Central Bank of Uruguay

Banco Central del Uruguay (BCU)



Regulated area




Useful pages on the regulator website

Key individuals

Board of directors:

Ec. - Cr. Diego Labat – President of the board of directors
Ec. Washington Ribeiro – Vice President of the board of directors
Dr Ignacio Berti – Director

The BCU is governed and managed by a board of directors responsible for the BCU’s general administration and policies. It is composed of three members appointed by the Executive Power. The directors are selected based on their personal and professional backgrounds and expertise to ensure their independence from criteria, efficiency, objectivity and impartiality in performing their duties.

The board of directors’ composition will soon change with the assumption of a newly elected government.

Regulatory oversight

The BCU is a state autonomous entity that has technical, administrative and financial autonomy. Its main purposes are to maintain a stability that contributes to achieving employment and growth goals, and to regulate and supervise the payment and financial systems, ensuring that they operate in the best interests of consumers and the wider economy.

The Superintendence of Financial Services, a department of the BCU, ensures the stability and proper functioning of the institutions of the financial system, including banks, insurance companies, pension funds and the capital market. To this end, it regulates and supervises financial entities, and is responsible for disclosing relevant financial information to controlled entities. The current Superintendent is Juan Pedro Cantera.

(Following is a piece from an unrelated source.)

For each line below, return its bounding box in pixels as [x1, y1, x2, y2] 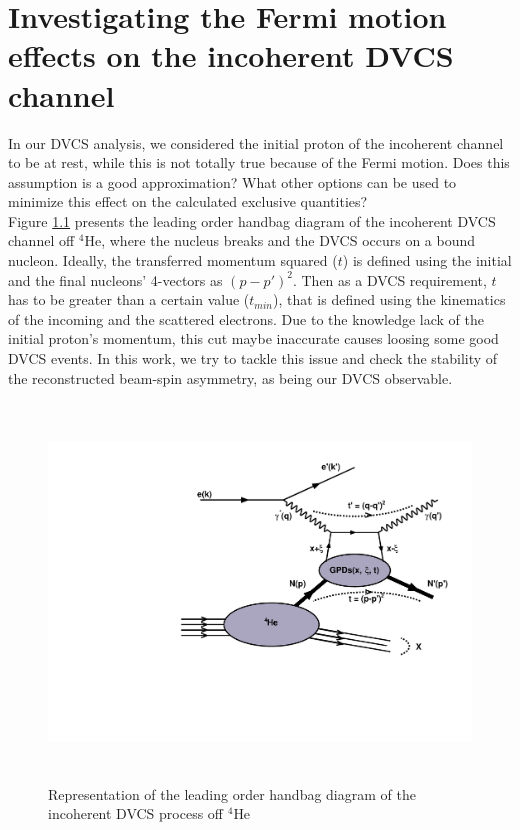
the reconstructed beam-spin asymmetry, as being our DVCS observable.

The Organic Charter Ordered Text of the BCU was sanctioned by Act No. 16.696 of 30 March 1995 and modified by Act No. 18.401 of 24 October 2008, Act No. 18.494 of 5 June 2009, Act No. 18.643 of 9 February 2010, Act No. 18.670 of 20 July 2010 and Act No. 18.996 of 7 November 2012. The Charter regulates the BCU’s structure, and its purposes, competences and powers.

Other regulations that consolidated the BCU as the main authority for financial activities are:

  • Act. No. 15.322, which regulates banking activities;
  • Act No.16.713 of 3 September 1995, which gives the BCU authority over pension funds;
  • Act No. 18.627 of 2 December 2009, which regulates the capital markets;
  • Act No. 16.774, which gives the BCU the power to control and regulate investment funds; and
  • Act No. 17.703, which gives the BCU control over trusts and professional trustees.

The most relevant regulation concerning the prevention of money laundering and terrorist financing is Act No. 19.574 of 20 December 2017, and its Regulatory Decree No. 379/018. The Financial Information and Analysis Unit, a unit under the Superintendence of Financial Services, ensures compliance with such regulations by receiving, requesting and analysing information from all the subjects obliged to submit such information by the current regulations, and is responsible for transmitting it to the competent court of justice, when appropriate, in order to prevent money laundering and terrorist financing offences.

According to article 7 of the Organic Charter Ordered Text, for the accomplishment of its purposes, the BCU will have the following functions:

  • exclusive issuance and withdrawal of currency notes and minted coins in the entire Republic;
  • Acting as an economic adviser, banker and financial representative of the government;
  • managing the state’s international reserves;
  • acting as a banker for financial intermediary institutions;
  • representing the government before international financial institutions;
  • passing regulations and overseeing compliance with the applicable laws and decrees of the institutions operating in the financial system. For this purpose, it can authorise or prohibit, either entirely or in part, operations in general or in particular, and also establish norms for the purposes of prudence, good management and sound working methods; and
  • foster education, and the development of the economic and financial culture.

The BCU issues general rules and specific instructions aimed at promoting stability, solvency, transparency and the correct functioning of supervised institutions and markets; protection for financial services consumers; and the prevention and control of money laundering and terrorist financing.

The regulations approved by the BCU are organised into the following rules approved by the BCU in its circulars:

  • the Consolidated Rules for Capital Markets;
  • the Consolidated Rules for Pension Funds;
  • the Consolidated Rules for the Financial System;
  • the Consolidated Rules for Insurance and Reinsurance;
  • the Consolidated Rules for Payment Systems; and
  • the Consolidated Rules for Operations.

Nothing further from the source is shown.